→ Brief: As soon as the line containing "RENÉE MATHEWS" appears, copy it and every following line word for word until the records end.
---*---
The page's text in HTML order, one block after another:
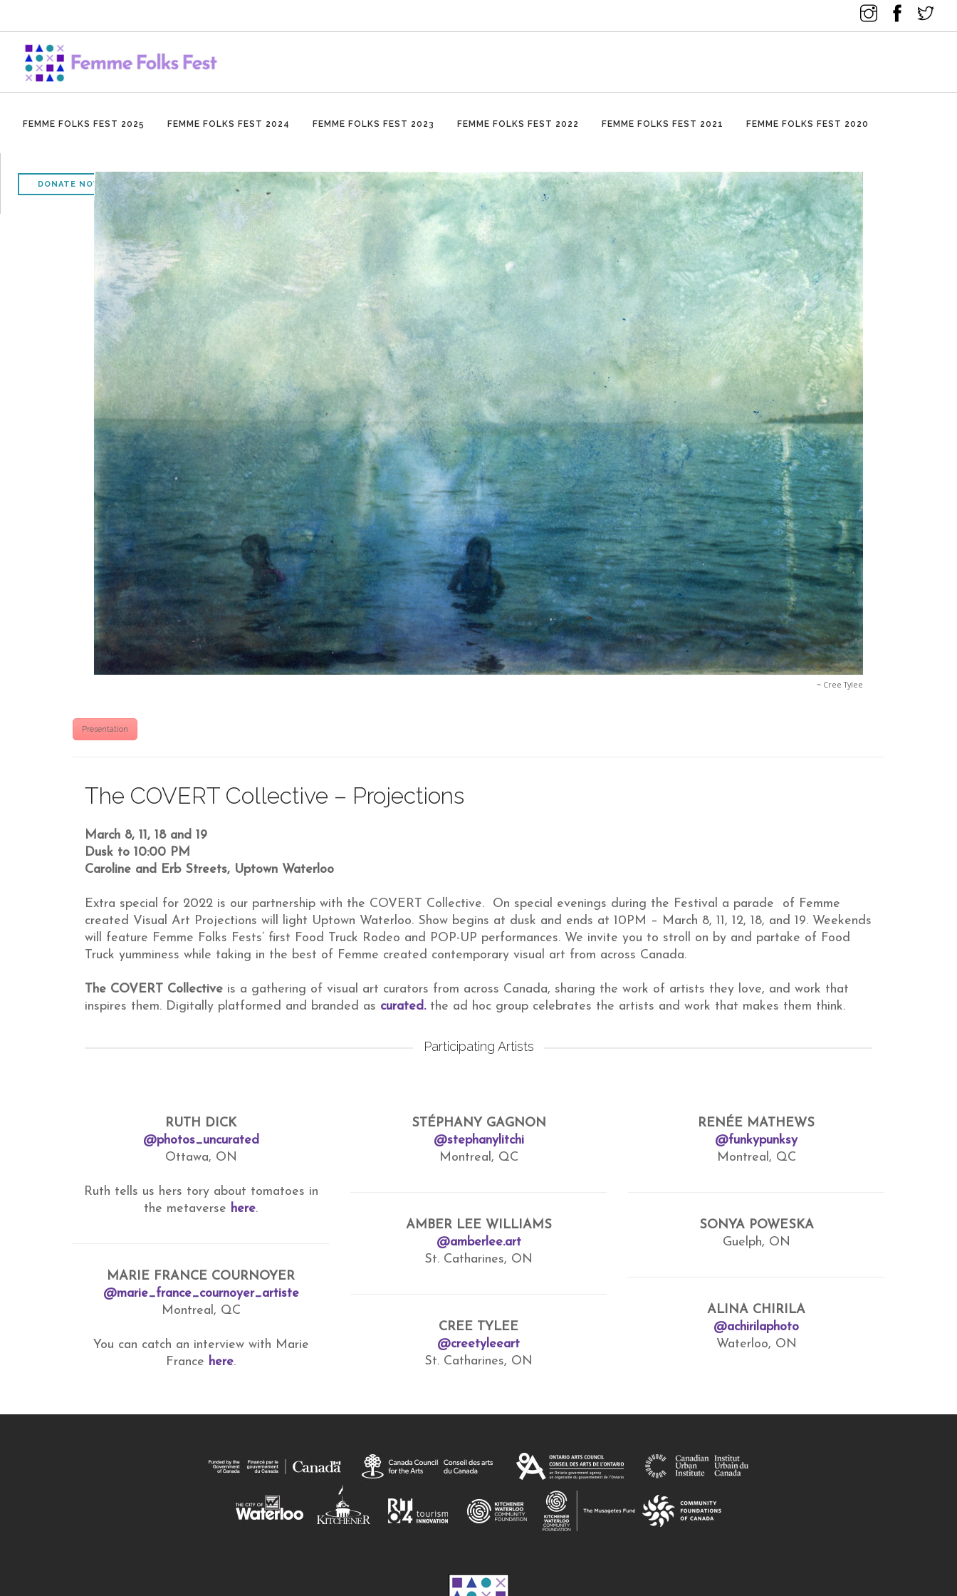
FEMME FOLKS FEST 2025 FEMME FOLKS FEST 2024 FEMME FOLKS FEST 2023 FEMME FOLKS FEST 2022 FEMME FOLKS FEST 2021 FEMME FOLKS FEST 2020
DONATE NOW
~ Cree Tylee
Presentation
The COVERT Collective – Projections
March 8, 11, 18 and 19
Dusk to 10:00 PM
Caroline and Erb Streets, Uptown Waterloo
Extra special for 2022 is our partnership with the COVERT Collective. On special evenings during the Festival a parade of Femme
created Visual Art Projections will light Uptown Waterloo. Show begins at dusk and ends at 10PM – March 8, 11, 12, 18, and 19. Weekends
will feature Femme Folks Fests’ first Food Truck Rodeo and POP-UP performances. We invite you to stroll on by and partake of Food
Truck yumminess while taking in the best of Femme created contemporary visual art from across Canada.
The COVERT Collective is a gathering of visual art curators from across Canada, sharing the work of artists they love, and work that
inspires them. Digitally platformed and branded as curated.the ad hoc group celebrates the artists and work that makes them think.
Participating Artists
RUTH DICK
@photos_uncurated
Ottawa, ON
Ruth tells us hers tory about tomatoes in
the metaverse here.
MARIE FRANCE COURNOYER
@marie_france_cournoyer_artiste
Montreal, QC
You can catch an interview with Marie
France here.
STÉPHANY GAGNON
@stephanylitchi
Montreal, QC
AMBER LEE WILLIAMS
@amberlee.art
St. Catharines, ON
CREE TYLEE
@creetyleeart
St. Catharines, ON
RENÉE MATHEWS
@funkypunksy
Montreal, QC
SONYA POWESKA
Guelph, ON
ALINA CHIRILA
@achirilaphoto
Waterloo, ON
---*---
→ Your response:
RENÉE MATHEWS
@funkypunksy
Montreal, QC
SONYA POWESKA
Guelph, ON
ALINA CHIRILA
@achirilaphoto
Waterloo, ON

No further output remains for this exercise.